[Data in this exercise — start]
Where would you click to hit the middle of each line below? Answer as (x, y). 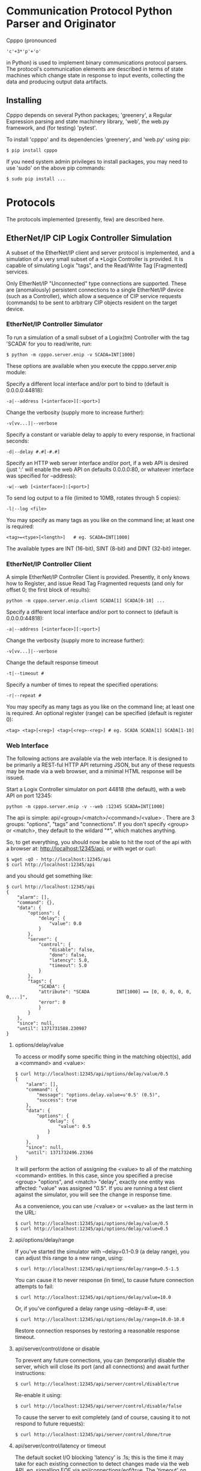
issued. (15, 777)
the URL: (26, 1212)
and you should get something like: (49, 876)
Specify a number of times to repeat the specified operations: (82, 685)
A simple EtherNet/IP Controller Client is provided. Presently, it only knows (98, 577)
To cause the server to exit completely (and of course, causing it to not (103, 1418)
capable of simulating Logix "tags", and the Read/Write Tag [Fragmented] (97, 265)
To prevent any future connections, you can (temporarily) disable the (100, 1361)
[Data in this exercise — finish]
## [What the task requires]
Print the records exactly, every one. Leave out the pictures.

## [Response below]
Where would you click to hit the middle of each line below? Answer as (x, y). 
issued. (15, 777)
the URL: (26, 1212)
and you should get something like: (49, 876)
Specify a number of times to repeat the specified operations: (82, 685)
A simple EtherNet/IP Controller Client is provided. Presently, it only knows (98, 577)
To cause the server to exit completely (and of course, causing it to not (103, 1418)
capable of simulating Logix "tags", and the Read/Write Tag [Fragmented] (97, 265)
To prevent any future connections, you can (temporarily) disable the (100, 1361)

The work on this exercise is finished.